A new method can probably be used to diagnose and determine the severity of many inflammatory autoimmune diseases.
Systemic lupus erythematosus (SLE) is an inflammatory autoimmune diseases that is difficult to diagnose because no diagnostic test has been developed. Instead, doctors must base their diagnosis on blood analysis, medical imaging and other means.
However, a new diagnostic test for SLE is in the works.
A new invention researchers use to measure the size of protein aggregates (proteins that clump together) can determine very precisely whether a person has SLE or not and the severity if they have it.
The research has been published in the Proceedings of the National Academy of Sciences of the United States of America.
“Our discovery has two aspects: developing the technology for diagnosing various autoimmune diseases and validating it for diagnosing SLE,” explains co-author Kristian Juul-Madsen, Postdoctoral Fellow, Department of Biomedicine, Aarhus University.
Dysregulated proteins clump together
Doctors would like to diagnose almost all diseases based on a blood test.
However, this requires identifying biomarkers for each specific disease in the blood.
Once a specific biomarker is known, doctors can determine the presence and/or concentration in the blood sample and base their diagnosis on this.
However, some diseases, including SLE, cannot be identified by the concentration of a specific protein but require determining whether specific proteins clump together.
Mannose-binding lectin is a protein that behaves differently among people with SLE than among people without SLE. The protein forms major oligomeric complexes that contribute to activating the immune response and stimulating the inappropriate autoimmune response that leads to SLE.
“Oligomerisation is a problem in various diseases: a defect in the coding of the protein causes the dysregulated proteins to clump together inappropriately. People with and without SLE have the same amount of mannose-binding lectin, but the size of the oligomers differs,” says Kristian Juul-Madsen.

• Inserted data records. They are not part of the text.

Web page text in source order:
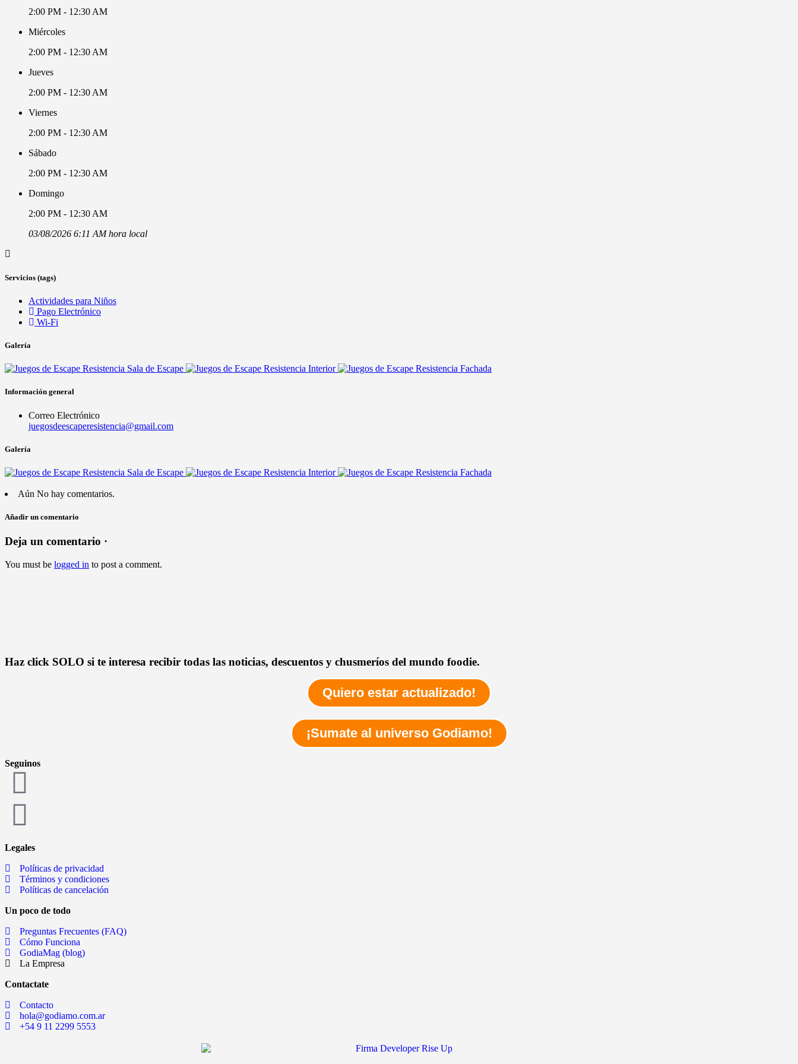
2:00 PM - 12:30 AM
Miércoles
2:00 PM - 12:30 AM
Jueves
2:00 PM - 12:30 AM
Viernes
2:00 PM - 12:30 AM
Sábado
2:00 PM - 12:30 AM
Domingo
2:00 PM - 12:30 AM
03/08/2026 6:11 AM hora local
Servicios (tags)
Actividades para Niños
Pago Electrónico
Wi-Fi
Galería
Información general
Correo Electrónico
juegosdeescaperesistencia@gmail.com
Galería
Aún No hay comentarios.
Añadir un comentario
Deja un comentario ·
You must be logged in to post a comment.
Haz click SOLO si te interesa recibir todas las noticias, descuentos y chusmeríos del mundo foodie.
Quiero estar actualizado!
¡Sumate al universo Godiamo!
Seguinos
Legales
Políticas de privacidad
Términos y condiciones
Políticas de cancelación
Un poco de todo
Preguntas Frecuentes (FAQ)
Cómo Funciona
GodiaMag (blog)
La Empresa
Contactate
Contacto
hola@godiamo.com.ar
+54 9 11 2299 5553

Placing tiny fluorescent dots on proteins
Kristian Juul-Madsen has collaborated with Thomas Vorup-Jensen and others to develop a technology that can determine the degree to which mannose-binding lectin clumps together in a blood sample.
They use an antibody to bind fluorescent streptavidin-coupled quantum dots to mannose-binding lectins in blood samples from people suspected of having SLE.
The quantum dots emit narrow-spectrum light at 655 nanometres that is 1,000 times more intense than the light emitted by conventional fluorescent molecules.
The researchers then use nanoparticle tracking analysis to study these fluorescent quantum dots under a microscope and record how the proteins move.
The mannose-binding lectins that are clumped together in large complexes among people with SLE move slowly, whereas small proteins move quickly.
The speed of the fluorescent quantum dots can thus be used to diagnose SLE.
“An ingenious thing about this technique is that it requires minimal preparation. We just have to filter the blood sample to extract the cells and dilute it and then analyse it. We use the movements of the proteins to determine how large the protein complexes are and whether the person has SLE or not,” explains Kristian Juul-Madsen.
The researchers have patented the technology.
Determining the severity of SLE
The researchers had to demonstrate that this technology works in the real world, and they also did this.
They used blood samples from 40 people with SLE and a cohort of healthy people as controls.
The researchers analysed the blood samples blinded so they did not know who had SLE and who did not. Nevertheless, they accurately identified who had SLE and who did not and the severity of SLE.
Some people with SLE have comorbid conditions in the intestines or kidneys.
The researchers analysed the samples and stratified them according to the degree of protein clumping and found that the people with the most clumping not only had SLE but had the greatest severity, with one or more comorbid conditions.
“Our clinical partner was very pleased because diagnosing these people is very difficult and because our method could not only diagnose but also determine the severity,” says Kristian Juul-Madsen.
Developing the method for other diseases
According to Kristian Juul-Madsen, these results will inspire the researchers to take the next step towards clinical application.
The researchers only analysed blood samples from 40 of a cohort of 379 people with SLE in Denmark, and they want to analyse the rest to validate the initial results. This will also include investigating whether they can categorise the people with SLE into subgroups according to characteristics and severity.
The researchers will also investigate whether they can use the method to determine the prognosis for these people in the next 5, 10 or 20 years.
“This may help to guide the choice of biological treatment. We are also considering other inflammatory autoimmune diseases that are currently difficult to diagnose. We have promising results for people with rheumatoid arthritis that we will publish soon,” concludes Kristian Juul-Madsen.